Try it:
Go through the following data and transcribe exactly the stretch of lines from the one holding "Alt-Ergo. Tous deux" to the one holding "esperer avoir de", both included.

Information:
<<<<

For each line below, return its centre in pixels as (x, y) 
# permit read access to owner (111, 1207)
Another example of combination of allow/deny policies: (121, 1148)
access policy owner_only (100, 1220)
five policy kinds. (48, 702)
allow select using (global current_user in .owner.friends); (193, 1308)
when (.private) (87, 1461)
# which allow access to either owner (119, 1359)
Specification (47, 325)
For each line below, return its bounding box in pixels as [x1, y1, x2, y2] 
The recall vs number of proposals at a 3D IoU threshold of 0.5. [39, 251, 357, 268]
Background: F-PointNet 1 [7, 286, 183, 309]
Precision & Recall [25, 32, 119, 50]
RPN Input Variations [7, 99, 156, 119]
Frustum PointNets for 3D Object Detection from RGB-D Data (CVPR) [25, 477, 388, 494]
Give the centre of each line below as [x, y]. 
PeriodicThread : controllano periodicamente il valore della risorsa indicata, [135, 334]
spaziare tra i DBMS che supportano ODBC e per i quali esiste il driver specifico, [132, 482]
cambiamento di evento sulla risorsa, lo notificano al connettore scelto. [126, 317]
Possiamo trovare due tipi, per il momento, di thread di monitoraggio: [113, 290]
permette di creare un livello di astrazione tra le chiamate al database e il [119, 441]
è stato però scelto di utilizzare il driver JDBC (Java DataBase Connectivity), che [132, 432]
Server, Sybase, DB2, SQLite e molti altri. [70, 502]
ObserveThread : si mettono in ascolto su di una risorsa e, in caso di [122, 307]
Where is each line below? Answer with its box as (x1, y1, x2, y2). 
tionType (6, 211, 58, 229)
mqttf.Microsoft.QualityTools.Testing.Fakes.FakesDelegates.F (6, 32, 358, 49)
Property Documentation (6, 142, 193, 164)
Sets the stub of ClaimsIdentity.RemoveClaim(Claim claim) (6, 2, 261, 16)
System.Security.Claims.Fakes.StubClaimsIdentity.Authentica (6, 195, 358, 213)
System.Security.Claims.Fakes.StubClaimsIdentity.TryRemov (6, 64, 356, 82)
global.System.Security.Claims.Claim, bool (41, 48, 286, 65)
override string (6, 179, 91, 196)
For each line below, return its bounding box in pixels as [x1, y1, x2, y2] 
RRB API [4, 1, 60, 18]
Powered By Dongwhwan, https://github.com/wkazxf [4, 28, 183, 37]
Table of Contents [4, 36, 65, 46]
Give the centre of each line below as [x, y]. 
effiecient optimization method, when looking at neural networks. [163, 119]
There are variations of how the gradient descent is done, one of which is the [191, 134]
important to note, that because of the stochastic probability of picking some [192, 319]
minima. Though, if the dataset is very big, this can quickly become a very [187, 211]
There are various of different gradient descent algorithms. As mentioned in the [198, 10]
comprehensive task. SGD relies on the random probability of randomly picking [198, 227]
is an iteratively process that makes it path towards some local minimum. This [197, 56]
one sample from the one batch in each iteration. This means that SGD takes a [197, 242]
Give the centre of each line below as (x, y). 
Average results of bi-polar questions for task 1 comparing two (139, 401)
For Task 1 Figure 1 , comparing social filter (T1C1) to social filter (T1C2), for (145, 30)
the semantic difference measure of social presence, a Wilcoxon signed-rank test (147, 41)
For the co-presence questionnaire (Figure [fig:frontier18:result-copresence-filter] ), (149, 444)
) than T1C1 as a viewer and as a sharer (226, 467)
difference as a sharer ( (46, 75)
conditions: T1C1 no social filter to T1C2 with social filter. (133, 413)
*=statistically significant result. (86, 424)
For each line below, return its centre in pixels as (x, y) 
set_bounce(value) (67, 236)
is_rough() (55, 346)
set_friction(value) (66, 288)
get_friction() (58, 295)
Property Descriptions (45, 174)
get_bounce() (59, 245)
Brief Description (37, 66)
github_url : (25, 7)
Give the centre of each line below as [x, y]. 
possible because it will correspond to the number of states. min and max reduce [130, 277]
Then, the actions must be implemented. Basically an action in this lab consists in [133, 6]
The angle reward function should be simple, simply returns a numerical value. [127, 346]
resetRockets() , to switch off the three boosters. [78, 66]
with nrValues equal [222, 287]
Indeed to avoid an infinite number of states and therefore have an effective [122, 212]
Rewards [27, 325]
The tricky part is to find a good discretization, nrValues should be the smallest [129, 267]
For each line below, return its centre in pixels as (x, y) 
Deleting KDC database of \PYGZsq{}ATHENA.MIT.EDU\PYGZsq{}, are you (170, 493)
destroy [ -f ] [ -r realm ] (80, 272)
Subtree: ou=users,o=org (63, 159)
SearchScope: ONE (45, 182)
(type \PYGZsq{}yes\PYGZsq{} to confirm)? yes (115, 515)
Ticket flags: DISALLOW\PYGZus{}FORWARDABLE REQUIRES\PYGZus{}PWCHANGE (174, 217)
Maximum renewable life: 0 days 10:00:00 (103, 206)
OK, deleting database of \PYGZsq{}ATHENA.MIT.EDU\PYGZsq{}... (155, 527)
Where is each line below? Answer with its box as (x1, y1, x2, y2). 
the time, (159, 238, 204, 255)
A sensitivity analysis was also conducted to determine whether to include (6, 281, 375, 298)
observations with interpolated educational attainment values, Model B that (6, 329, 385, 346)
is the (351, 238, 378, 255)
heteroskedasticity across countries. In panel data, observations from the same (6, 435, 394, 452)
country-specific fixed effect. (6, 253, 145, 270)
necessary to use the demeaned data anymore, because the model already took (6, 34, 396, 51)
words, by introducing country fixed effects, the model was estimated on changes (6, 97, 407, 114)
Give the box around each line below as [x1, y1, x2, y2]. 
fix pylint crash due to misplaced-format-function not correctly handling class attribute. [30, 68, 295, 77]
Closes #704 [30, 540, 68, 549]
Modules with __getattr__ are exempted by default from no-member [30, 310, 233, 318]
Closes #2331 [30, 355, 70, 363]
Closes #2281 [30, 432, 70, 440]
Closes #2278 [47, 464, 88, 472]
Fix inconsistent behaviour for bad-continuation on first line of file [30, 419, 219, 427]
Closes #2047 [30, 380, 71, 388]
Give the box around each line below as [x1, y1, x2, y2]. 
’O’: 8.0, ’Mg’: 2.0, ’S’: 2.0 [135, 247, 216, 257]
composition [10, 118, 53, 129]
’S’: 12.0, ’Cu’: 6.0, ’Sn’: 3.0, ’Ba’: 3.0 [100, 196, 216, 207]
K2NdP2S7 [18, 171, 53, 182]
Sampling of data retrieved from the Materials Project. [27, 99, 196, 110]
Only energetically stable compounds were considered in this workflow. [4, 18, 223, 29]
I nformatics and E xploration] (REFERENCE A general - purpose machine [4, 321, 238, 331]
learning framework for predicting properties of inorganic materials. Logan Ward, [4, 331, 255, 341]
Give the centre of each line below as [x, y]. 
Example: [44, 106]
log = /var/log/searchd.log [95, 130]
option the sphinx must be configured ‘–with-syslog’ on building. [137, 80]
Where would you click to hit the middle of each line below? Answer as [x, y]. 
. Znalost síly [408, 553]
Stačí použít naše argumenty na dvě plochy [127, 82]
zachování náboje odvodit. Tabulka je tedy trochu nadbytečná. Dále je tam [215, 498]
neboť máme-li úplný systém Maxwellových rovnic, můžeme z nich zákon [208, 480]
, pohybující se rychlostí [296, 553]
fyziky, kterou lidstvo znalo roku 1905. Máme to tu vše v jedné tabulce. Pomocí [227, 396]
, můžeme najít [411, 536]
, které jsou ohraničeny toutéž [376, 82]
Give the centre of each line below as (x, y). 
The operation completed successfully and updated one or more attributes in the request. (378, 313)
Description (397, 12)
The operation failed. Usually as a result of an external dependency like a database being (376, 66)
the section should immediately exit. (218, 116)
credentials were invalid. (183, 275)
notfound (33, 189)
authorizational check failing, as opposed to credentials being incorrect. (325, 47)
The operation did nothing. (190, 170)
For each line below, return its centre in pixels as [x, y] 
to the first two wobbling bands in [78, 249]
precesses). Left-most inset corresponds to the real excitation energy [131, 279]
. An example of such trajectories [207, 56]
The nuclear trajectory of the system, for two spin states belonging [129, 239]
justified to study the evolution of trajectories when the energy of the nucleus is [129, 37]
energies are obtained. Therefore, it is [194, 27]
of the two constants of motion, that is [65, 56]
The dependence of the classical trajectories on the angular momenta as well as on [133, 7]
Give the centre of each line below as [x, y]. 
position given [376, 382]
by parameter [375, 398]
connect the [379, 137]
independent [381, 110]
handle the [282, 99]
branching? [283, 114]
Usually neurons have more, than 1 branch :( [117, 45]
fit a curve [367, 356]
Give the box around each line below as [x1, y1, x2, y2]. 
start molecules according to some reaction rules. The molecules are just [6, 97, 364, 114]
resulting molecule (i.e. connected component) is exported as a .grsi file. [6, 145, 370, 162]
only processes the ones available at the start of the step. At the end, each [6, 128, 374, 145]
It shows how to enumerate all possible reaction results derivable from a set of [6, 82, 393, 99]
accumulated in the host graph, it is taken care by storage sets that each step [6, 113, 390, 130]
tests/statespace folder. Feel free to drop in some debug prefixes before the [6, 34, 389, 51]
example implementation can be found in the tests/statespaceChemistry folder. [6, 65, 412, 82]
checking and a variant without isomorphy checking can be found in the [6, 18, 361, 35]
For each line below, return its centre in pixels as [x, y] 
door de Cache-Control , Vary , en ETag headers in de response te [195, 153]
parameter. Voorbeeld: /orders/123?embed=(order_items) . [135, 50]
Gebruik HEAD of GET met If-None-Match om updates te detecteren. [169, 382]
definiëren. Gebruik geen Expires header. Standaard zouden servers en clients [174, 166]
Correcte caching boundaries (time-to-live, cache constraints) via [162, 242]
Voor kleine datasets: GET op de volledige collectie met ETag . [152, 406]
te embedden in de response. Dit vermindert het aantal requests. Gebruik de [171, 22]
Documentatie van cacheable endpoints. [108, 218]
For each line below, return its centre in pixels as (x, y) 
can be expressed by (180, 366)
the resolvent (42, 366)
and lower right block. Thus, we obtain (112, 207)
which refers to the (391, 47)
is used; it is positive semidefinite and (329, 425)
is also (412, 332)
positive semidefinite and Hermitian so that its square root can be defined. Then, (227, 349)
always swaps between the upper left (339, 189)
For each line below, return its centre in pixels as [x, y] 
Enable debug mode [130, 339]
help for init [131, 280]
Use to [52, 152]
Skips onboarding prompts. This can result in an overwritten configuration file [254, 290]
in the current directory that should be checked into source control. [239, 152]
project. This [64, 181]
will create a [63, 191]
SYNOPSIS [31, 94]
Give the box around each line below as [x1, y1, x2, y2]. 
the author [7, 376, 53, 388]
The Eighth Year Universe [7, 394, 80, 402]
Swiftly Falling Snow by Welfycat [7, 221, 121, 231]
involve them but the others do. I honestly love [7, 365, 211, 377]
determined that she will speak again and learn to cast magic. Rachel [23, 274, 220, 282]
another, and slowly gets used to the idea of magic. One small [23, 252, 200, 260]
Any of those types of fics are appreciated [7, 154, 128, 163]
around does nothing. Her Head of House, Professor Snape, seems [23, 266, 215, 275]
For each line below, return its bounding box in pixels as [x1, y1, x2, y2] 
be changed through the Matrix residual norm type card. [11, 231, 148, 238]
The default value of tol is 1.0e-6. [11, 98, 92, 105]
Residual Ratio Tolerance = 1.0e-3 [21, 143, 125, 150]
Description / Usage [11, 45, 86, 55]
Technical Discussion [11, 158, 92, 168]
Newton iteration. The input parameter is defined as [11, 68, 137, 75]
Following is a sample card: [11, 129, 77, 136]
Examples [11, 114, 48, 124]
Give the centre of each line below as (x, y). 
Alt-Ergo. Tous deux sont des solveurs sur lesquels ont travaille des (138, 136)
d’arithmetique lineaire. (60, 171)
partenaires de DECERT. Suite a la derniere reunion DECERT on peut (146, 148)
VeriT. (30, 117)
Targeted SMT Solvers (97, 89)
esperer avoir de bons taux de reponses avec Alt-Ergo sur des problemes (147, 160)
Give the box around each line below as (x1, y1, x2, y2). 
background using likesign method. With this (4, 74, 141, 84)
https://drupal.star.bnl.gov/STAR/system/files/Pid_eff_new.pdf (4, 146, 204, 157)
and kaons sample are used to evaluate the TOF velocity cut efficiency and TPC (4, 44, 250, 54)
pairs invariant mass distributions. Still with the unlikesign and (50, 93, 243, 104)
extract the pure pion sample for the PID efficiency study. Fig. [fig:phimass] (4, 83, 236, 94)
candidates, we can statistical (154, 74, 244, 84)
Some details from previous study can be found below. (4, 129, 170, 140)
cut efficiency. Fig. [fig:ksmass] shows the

>>>>

Response for this exercise:
Alt-Ergo. Tous deux sont des solveurs sur lesquels ont travaille des (138, 136)
d’arithmetique lineaire. (60, 171)
partenaires de DECERT. Suite a la derniere reunion DECERT on peut (146, 148)
VeriT. (30, 117)
Targeted SMT Solvers (97, 89)
esperer avoir de bons taux de reponses avec Alt-Ergo sur des problemes (147, 160)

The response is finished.